Repeat back the entries that follow, keeping every word as it is.
BEGIN EXERCISE MATERIAL
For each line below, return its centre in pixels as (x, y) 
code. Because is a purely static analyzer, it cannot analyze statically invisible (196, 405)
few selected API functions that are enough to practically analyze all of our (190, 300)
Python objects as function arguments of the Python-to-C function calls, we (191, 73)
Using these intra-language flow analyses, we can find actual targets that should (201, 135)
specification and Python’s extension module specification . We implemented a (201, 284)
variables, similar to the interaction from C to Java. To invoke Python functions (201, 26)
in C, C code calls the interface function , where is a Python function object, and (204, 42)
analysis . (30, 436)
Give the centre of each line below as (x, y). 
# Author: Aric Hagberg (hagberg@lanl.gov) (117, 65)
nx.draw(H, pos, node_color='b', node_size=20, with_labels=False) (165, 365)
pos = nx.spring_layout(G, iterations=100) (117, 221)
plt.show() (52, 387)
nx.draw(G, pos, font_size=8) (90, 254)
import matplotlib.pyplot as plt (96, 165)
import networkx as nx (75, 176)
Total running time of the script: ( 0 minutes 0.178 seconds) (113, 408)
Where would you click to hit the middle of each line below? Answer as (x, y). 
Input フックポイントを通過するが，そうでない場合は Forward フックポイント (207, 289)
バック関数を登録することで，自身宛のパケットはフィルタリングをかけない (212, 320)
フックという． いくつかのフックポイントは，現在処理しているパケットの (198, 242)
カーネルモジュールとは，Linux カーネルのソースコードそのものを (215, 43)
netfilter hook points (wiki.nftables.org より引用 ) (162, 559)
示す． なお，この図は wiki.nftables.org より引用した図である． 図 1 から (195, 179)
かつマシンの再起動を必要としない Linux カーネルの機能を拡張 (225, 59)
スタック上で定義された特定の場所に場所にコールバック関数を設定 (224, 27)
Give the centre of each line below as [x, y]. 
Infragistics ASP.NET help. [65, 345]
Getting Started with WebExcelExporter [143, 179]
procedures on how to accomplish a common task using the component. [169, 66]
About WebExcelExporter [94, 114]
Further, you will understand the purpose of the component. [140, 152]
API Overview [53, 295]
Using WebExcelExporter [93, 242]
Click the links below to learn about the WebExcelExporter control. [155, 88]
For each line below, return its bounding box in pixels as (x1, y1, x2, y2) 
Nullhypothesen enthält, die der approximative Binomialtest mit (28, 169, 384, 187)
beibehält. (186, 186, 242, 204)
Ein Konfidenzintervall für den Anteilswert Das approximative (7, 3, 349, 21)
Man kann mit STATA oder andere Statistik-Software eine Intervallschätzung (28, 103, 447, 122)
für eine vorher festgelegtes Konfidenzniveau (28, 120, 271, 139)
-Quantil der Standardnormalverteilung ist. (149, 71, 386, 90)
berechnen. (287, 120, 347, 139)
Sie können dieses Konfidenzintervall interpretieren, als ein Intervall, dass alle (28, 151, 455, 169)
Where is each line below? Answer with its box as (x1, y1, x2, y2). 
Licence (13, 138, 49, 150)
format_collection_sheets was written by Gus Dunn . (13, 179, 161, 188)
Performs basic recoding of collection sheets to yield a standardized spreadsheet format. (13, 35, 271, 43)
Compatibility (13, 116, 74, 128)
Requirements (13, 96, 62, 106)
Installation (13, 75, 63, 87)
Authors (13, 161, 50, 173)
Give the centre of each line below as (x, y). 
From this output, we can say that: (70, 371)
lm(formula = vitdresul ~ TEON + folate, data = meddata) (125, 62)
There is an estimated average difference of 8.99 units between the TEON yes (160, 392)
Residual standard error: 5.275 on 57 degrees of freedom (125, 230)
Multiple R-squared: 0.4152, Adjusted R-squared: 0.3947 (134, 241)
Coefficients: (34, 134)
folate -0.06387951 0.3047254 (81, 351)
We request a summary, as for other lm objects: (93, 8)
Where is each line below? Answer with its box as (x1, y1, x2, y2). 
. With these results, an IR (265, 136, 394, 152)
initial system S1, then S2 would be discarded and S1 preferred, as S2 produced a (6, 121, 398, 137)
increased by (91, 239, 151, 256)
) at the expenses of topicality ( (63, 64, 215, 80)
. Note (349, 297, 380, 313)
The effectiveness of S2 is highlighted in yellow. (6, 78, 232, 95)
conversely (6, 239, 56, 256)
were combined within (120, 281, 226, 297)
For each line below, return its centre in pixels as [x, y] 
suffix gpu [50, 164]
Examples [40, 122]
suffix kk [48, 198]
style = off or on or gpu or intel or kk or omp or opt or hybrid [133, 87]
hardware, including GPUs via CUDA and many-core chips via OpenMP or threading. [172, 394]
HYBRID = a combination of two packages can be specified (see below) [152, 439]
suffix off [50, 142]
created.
END EXERCISE MATERIAL
**ANSWER SECTION**
For each line below, return its centre in pixels as (x, y) 
code. Because is a purely static analyzer, it cannot analyze statically invisible (196, 405)
few selected API functions that are enough to practically analyze all of our (190, 300)
Python objects as function arguments of the Python-to-C function calls, we (191, 73)
Using these intra-language flow analyses, we can find actual targets that should (201, 135)
specification and Python’s extension module specification . We implemented a (201, 284)
variables, similar to the interaction from C to Java. To invoke Python functions (201, 26)
in C, C code calls the interface function , where is a Python function object, and (204, 42)
analysis . (30, 436)
Give the centre of each line below as (x, y). 
# Author: Aric Hagberg (hagberg@lanl.gov) (117, 65)
nx.draw(H, pos, node_color='b', node_size=20, with_labels=False) (165, 365)
pos = nx.spring_layout(G, iterations=100) (117, 221)
plt.show() (52, 387)
nx.draw(G, pos, font_size=8) (90, 254)
import matplotlib.pyplot as plt (96, 165)
import networkx as nx (75, 176)
Total running time of the script: ( 0 minutes 0.178 seconds) (113, 408)
Where would you click to hit the middle of each line below? Answer as (x, y). 
Input フックポイントを通過するが，そうでない場合は Forward フックポイント (207, 289)
バック関数を登録することで，自身宛のパケットはフィルタリングをかけない (212, 320)
フックという． いくつかのフックポイントは，現在処理しているパケットの (198, 242)
カーネルモジュールとは，Linux カーネルのソースコードそのものを (215, 43)
netfilter hook points (wiki.nftables.org より引用 ) (162, 559)
示す． なお，この図は wiki.nftables.org より引用した図である． 図 1 から (195, 179)
かつマシンの再起動を必要としない Linux カーネルの機能を拡張 (225, 59)
スタック上で定義された特定の場所に場所にコールバック関数を設定 (224, 27)
Give the centre of each line below as [x, y]. 
Infragistics ASP.NET help. [65, 345]
Getting Started with WebExcelExporter [143, 179]
procedures on how to accomplish a common task using the component. [169, 66]
About WebExcelExporter [94, 114]
Further, you will understand the purpose of the component. [140, 152]
API Overview [53, 295]
Using WebExcelExporter [93, 242]
Click the links below to learn about the WebExcelExporter control. [155, 88]
For each line below, return its bounding box in pixels as (x1, y1, x2, y2) 
Nullhypothesen enthält, die der approximative Binomialtest mit (28, 169, 384, 187)
beibehält. (186, 186, 242, 204)
Ein Konfidenzintervall für den Anteilswert Das approximative (7, 3, 349, 21)
Man kann mit STATA oder andere Statistik-Software eine Intervallschätzung (28, 103, 447, 122)
für eine vorher festgelegtes Konfidenzniveau (28, 120, 271, 139)
-Quantil der Standardnormalverteilung ist. (149, 71, 386, 90)
berechnen. (287, 120, 347, 139)
Sie können dieses Konfidenzintervall interpretieren, als ein Intervall, dass alle (28, 151, 455, 169)
Where is each line below? Answer with its box as (x1, y1, x2, y2). 
Licence (13, 138, 49, 150)
format_collection_sheets was written by Gus Dunn . (13, 179, 161, 188)
Performs basic recoding of collection sheets to yield a standardized spreadsheet format. (13, 35, 271, 43)
Compatibility (13, 116, 74, 128)
Requirements (13, 96, 62, 106)
Installation (13, 75, 63, 87)
Authors (13, 161, 50, 173)
Give the centre of each line below as (x, y). 
From this output, we can say that: (70, 371)
lm(formula = vitdresul ~ TEON + folate, data = meddata) (125, 62)
There is an estimated average difference of 8.99 units between the TEON yes (160, 392)
Residual standard error: 5.275 on 57 degrees of freedom (125, 230)
Multiple R-squared: 0.4152, Adjusted R-squared: 0.3947 (134, 241)
Coefficients: (34, 134)
folate -0.06387951 0.3047254 (81, 351)
We request a summary, as for other lm objects: (93, 8)
Where is each line below? Answer with its box as (x1, y1, x2, y2). 
. With these results, an IR (265, 136, 394, 152)
initial system S1, then S2 would be discarded and S1 preferred, as S2 produced a (6, 121, 398, 137)
increased by (91, 239, 151, 256)
) at the expenses of topicality ( (63, 64, 215, 80)
. Note (349, 297, 380, 313)
The effectiveness of S2 is highlighted in yellow. (6, 78, 232, 95)
conversely (6, 239, 56, 256)
were combined within (120, 281, 226, 297)
For each line below, return its centre in pixels as [x, y] 
suffix gpu [50, 164]
Examples [40, 122]
suffix kk [48, 198]
style = off or on or gpu or intel or kk or omp or opt or hybrid [133, 87]
hardware, including GPUs via CUDA and many-core chips via OpenMP or threading. [172, 394]
HYBRID = a combination of two packages can be specified (see below) [152, 439]
suffix off [50, 142]
created.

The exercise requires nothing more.